BEGIN

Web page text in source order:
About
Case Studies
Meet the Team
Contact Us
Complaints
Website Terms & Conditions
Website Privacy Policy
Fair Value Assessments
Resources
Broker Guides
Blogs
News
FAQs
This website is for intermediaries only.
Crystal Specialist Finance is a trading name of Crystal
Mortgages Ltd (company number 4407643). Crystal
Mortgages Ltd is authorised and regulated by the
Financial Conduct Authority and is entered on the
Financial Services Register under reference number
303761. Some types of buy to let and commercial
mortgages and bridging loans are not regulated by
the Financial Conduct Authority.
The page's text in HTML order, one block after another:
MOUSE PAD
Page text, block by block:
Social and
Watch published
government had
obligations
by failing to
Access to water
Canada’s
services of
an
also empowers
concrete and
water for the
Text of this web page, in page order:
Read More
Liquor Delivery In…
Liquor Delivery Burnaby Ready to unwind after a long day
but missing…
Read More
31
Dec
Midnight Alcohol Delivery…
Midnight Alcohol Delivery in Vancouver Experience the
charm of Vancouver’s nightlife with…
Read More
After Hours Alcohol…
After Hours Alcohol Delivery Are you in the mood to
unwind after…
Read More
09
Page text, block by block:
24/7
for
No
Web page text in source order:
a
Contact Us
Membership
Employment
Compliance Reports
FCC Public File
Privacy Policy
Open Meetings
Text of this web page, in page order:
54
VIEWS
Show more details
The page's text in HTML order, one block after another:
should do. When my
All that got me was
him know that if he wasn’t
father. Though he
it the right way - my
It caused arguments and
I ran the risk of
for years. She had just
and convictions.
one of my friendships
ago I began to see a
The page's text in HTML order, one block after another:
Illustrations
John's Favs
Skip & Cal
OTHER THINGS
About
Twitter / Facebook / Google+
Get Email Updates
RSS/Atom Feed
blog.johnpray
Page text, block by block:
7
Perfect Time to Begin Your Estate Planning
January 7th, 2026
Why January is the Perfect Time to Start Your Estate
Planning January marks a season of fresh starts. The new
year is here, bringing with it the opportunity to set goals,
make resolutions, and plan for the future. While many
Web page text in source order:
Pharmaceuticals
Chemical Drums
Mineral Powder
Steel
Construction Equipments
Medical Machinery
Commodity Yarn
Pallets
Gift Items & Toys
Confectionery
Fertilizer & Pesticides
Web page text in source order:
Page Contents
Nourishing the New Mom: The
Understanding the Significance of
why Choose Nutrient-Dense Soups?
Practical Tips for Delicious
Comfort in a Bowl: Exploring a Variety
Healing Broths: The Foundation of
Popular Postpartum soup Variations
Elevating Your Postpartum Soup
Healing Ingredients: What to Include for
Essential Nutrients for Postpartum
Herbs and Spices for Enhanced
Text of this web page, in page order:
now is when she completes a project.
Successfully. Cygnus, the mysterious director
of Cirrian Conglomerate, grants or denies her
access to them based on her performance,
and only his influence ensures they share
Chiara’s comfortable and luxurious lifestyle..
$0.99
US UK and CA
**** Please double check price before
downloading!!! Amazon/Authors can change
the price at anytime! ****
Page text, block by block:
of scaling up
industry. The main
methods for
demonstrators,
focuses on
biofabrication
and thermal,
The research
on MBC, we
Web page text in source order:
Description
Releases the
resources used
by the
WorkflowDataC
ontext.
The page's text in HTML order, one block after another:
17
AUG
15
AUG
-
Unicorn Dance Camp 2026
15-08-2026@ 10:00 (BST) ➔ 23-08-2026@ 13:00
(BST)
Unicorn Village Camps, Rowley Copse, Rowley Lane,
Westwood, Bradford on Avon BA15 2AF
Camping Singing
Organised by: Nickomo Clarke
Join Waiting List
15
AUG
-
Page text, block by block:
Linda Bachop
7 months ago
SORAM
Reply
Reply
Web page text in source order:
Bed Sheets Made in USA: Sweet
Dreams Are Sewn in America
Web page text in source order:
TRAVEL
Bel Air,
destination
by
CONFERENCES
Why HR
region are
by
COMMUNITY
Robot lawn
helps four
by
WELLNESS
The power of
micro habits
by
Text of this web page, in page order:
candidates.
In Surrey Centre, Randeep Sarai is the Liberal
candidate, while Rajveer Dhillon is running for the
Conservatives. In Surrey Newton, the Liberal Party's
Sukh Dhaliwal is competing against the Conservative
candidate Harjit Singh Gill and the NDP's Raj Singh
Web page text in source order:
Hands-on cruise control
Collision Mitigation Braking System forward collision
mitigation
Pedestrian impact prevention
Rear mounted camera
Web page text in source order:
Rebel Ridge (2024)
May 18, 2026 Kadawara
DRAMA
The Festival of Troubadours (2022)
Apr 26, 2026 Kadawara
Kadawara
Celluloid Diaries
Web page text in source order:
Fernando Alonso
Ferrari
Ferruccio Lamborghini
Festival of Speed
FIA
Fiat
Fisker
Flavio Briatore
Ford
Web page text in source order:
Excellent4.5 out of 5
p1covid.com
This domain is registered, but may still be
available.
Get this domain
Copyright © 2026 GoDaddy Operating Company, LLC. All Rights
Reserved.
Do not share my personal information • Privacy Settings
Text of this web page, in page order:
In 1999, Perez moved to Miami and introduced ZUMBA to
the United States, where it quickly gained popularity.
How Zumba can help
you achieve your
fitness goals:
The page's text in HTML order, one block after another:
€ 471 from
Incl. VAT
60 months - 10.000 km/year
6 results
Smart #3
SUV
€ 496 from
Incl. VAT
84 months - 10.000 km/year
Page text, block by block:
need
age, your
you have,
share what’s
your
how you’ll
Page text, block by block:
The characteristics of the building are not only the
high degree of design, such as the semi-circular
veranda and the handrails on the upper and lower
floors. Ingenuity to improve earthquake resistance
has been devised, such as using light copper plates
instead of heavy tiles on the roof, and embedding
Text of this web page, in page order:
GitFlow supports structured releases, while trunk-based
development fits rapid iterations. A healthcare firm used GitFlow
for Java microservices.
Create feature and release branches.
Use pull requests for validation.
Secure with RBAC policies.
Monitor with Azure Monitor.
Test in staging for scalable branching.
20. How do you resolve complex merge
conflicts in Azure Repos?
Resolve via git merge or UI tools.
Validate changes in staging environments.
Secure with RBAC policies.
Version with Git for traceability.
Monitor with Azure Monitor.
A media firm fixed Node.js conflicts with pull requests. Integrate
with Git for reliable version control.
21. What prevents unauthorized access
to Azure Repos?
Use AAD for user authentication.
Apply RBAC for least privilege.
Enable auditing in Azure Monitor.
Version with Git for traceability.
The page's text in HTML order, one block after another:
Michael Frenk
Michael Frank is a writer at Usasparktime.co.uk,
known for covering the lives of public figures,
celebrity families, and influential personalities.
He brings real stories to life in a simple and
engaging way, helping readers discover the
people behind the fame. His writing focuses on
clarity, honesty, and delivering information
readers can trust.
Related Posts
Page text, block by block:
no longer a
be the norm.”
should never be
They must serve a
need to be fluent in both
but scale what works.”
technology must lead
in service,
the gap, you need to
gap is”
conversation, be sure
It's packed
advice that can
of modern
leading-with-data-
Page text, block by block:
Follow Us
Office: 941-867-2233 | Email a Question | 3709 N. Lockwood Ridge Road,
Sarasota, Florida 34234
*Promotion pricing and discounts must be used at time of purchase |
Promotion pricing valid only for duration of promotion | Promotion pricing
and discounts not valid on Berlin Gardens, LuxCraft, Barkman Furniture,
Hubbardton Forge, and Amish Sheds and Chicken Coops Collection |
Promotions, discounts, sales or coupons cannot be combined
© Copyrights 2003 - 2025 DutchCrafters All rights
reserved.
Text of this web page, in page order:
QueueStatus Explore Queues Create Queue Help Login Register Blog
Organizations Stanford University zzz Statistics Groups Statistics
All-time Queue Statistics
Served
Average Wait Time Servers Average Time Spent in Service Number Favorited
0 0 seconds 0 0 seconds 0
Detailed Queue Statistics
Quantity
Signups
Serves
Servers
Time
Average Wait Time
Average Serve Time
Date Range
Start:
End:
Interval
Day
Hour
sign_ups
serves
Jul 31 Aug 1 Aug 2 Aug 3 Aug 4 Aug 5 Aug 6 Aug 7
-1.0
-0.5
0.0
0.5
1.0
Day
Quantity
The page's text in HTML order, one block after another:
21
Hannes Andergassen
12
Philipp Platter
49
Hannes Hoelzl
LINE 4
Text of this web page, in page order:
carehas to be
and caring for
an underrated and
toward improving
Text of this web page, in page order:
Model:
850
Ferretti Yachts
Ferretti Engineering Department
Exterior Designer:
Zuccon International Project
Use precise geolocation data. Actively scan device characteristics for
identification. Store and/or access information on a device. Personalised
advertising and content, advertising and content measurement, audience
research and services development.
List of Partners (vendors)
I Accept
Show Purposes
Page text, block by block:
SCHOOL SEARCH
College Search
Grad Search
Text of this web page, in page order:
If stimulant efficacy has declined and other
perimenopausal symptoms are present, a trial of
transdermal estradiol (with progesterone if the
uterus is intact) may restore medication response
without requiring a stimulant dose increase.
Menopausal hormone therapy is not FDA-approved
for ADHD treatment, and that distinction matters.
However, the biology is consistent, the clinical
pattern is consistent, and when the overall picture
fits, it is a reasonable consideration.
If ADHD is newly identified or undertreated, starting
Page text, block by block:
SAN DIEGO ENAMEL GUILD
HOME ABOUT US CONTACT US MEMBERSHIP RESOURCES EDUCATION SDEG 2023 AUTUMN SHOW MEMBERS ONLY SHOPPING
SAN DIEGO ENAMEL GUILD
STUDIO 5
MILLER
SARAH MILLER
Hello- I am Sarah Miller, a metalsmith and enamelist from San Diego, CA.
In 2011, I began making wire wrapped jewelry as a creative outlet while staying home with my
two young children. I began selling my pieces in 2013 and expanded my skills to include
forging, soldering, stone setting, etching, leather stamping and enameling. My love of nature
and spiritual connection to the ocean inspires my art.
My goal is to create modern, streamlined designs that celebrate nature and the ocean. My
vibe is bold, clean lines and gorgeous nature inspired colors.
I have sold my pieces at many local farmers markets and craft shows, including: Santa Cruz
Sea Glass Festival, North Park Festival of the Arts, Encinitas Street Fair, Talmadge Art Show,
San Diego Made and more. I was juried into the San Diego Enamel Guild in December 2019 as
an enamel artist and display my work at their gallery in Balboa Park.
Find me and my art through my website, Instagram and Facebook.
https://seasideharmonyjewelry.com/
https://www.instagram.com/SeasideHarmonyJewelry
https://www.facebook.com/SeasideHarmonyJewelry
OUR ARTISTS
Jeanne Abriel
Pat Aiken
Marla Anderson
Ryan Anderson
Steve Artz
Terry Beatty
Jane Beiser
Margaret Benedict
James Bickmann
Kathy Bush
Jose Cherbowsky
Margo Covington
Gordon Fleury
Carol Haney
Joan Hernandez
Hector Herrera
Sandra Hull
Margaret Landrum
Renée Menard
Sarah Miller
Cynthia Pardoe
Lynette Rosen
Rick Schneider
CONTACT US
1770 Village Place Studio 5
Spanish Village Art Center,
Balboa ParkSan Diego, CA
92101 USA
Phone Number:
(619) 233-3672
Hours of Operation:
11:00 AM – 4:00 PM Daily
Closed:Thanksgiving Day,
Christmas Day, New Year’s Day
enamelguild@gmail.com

END

* _Exercise aim_
Filter the preceding entries down to the lines with "conflicts".

* _Result below_
conflicts in Azure Repos?
A media firm fixed Node.js conflicts with pull requests. Integrate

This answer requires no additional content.